(GIVEN INFORMATION begins)

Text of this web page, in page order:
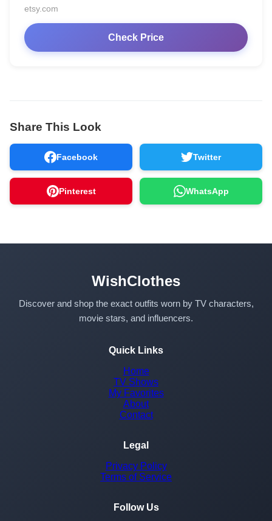
etsy.com
Check Price
Share This Look
Facebook Twitter
Pinterest WhatsApp
WishClothes
Discover and shop the exact outfits worn by TV characters,
movie stars, and influencers.
Quick Links
Home
TV Shows
My Favorites
About
Contact
Legal
Privacy Policy
Terms of Service
Follow Us
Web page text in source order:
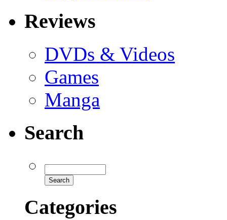
Reviews
DVDs & Videos
Games
Manga
Search
Categories
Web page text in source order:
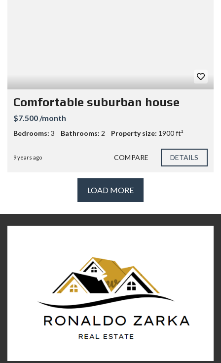
Comfortable suburban house
$7.500 /month
Bedrooms: 3 Bathrooms: 2 Property size: 1900 ft²
9 years ago COMPARE DETAILS
LOAD MORE
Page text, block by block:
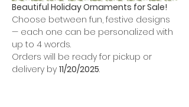
Beautiful Holiday Ornaments for Sale!
Choose between fun, festive designs
— each one can be personalized with
up to 4 words.
Orders will be ready for pickup or
delivery by 11/20/2025.
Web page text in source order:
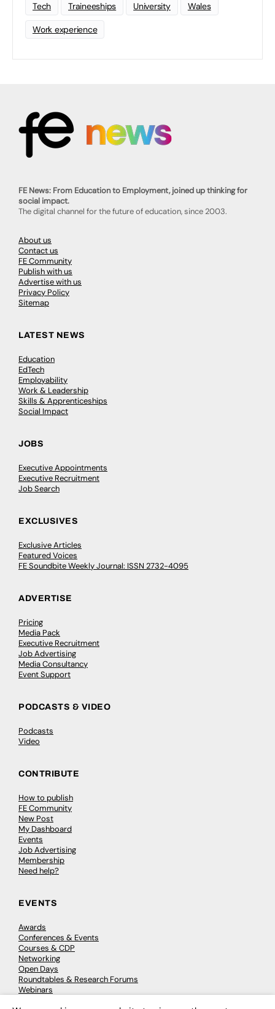
Tech Traineeships University Wales
Work experience
FE News: From Education to Employment, joined up thinking for
social impact.
The digital channel for the future of education, since 2003.
About us
Contact us
FE Community
Publish with us
Advertise with us
Privacy Policy
Sitemap
LATEST NEWS
Education
EdTech
Employability
Work & Leadership
Skills & Apprenticeships
Social Impact
JOBS
Executive Appointments
Executive Recruitment
Job Search
EXCLUSIVES
Exclusive Articles
Featured Voices
FE Soundbite Weekly Journal: ISSN 2732-4095
ADVERTISE
Pricing
Media Pack
Executive Recruitment
Job Advertising
Media Consultancy
Event Support
PODCASTS & VIDEO
Podcasts
Video
CONTRIBUTE
How to publish
FE Community
New Post
My Dashboard
Events
Job Advertising
Membership
Need help?
EVENTS
Awards
Conferences & Events
Courses & CDP
Networking
Open Days
Roundtables & Research Forums
Webinars
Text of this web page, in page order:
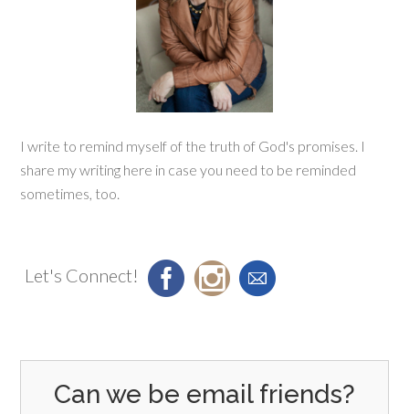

(GIVEN INFORMATION ends)

Pictures excluded, repeat the material above from its first line through the line containing "social impact.", both included.

• _EXERCISE RESULT_:
Text of this web page, in page order:
etsy.com
Check Price
Share This Look
Facebook Twitter
Pinterest WhatsApp
WishClothes
Discover and shop the exact outfits worn by TV characters,
movie stars, and influencers.
Quick Links
Home
TV Shows
My Favorites
About
Contact
Legal
Privacy Policy
Terms of Service
Follow Us
Web page text in source order:
Reviews
DVDs & Videos
Games
Manga
Search
Categories
Web page text in source order:
Comfortable suburban house
$7.500 /month
Bedrooms: 3 Bathrooms: 2 Property size: 1900 ft²
9 years ago COMPARE DETAILS
LOAD MORE
Page text, block by block:
Beautiful Holiday Ornaments for Sale!
Choose between fun, festive designs
— each one can be personalized with
up to 4 words.
Orders will be ready for pickup or
delivery by 11/20/2025.
Web page text in source order:
Tech Traineeships University Wales
Work experience
FE News: From Education to Employment, joined up thinking for
social impact.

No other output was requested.